Let's look at how the correlation behaves if we take the series starting at each year.

In [9]:
express.line(
y=[df[df['year'] > year][['Adj Close', 'Volume']].corr()[['Adj Close']].T['Volume']['Adj Close'] for year in df['year'].unique().tolist()[:-1]]    
).show(renderer='iframe_connected')

What do we see? We see that the positive correlation dies off over time, reaches a minimum, and then oscillates.
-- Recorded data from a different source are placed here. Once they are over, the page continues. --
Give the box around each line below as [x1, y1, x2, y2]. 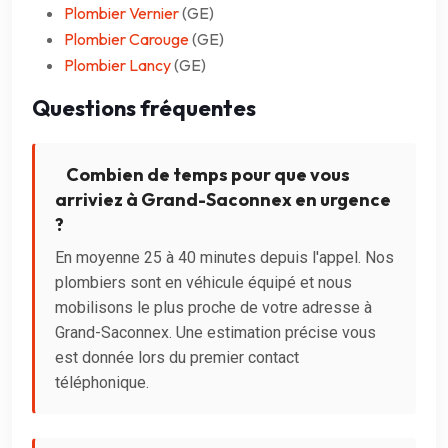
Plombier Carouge [64, 28, 189, 49]
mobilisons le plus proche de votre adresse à [55, 297, 372, 317]
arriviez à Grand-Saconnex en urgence [55, 187, 391, 211]
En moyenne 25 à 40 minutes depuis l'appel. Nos [55, 247, 394, 267]
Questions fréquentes [32, 93, 256, 122]
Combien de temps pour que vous [63, 162, 350, 186]
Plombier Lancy [64, 54, 171, 75]
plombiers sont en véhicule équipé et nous [55, 272, 352, 292]
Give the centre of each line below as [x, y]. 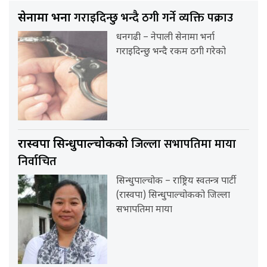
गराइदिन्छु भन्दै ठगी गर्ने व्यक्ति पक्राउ [153, 18]
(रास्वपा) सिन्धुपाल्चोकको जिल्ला [173, 195]
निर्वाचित [37, 161]
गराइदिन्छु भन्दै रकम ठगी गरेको [171, 52]
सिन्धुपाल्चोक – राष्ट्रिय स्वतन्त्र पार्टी [176, 181]
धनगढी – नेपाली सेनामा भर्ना [166, 38]
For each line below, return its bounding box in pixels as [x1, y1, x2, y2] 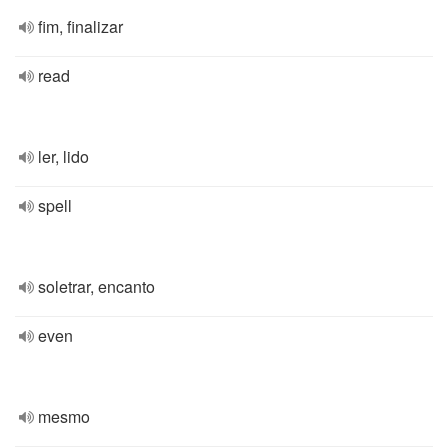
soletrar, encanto [38, 275, 155, 298]
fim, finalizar [38, 15, 123, 38]
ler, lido [38, 145, 89, 168]
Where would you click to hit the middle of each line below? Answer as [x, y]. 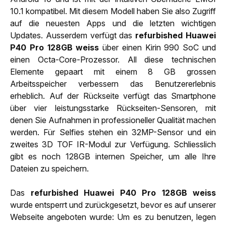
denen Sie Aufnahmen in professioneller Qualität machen [113, 120]
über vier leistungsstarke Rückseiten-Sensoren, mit [113, 108]
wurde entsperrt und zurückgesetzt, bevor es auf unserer [113, 205]
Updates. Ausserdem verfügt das [73, 35]
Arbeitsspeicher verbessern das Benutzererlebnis [113, 83]
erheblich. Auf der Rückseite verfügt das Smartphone [113, 96]
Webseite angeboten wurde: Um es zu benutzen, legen [113, 217]
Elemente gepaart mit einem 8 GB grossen [113, 71]

This suggests that price/volume correlation varies a lot year to year, which is not something we can see from the overall daily Pearson correlation or from the price/volume plot.

Let's look at the same data, but with the annual price/volume correlation.

In [10]:
express.scatter(
    data_frame=pd.DataFrame(data=[pd.Series(data={'year': year,
                          'correlation': df[df['year'] == year][['Adj Close', 'Volume']].corr().to_dict()['Adj Close']['Volume']}) 
           for year in range(1962, 2025)]),
    x='year',
    y='correlation').show(renderer='iframe_connected')

Interestingly, the annual price/volume correlation looks essentially random.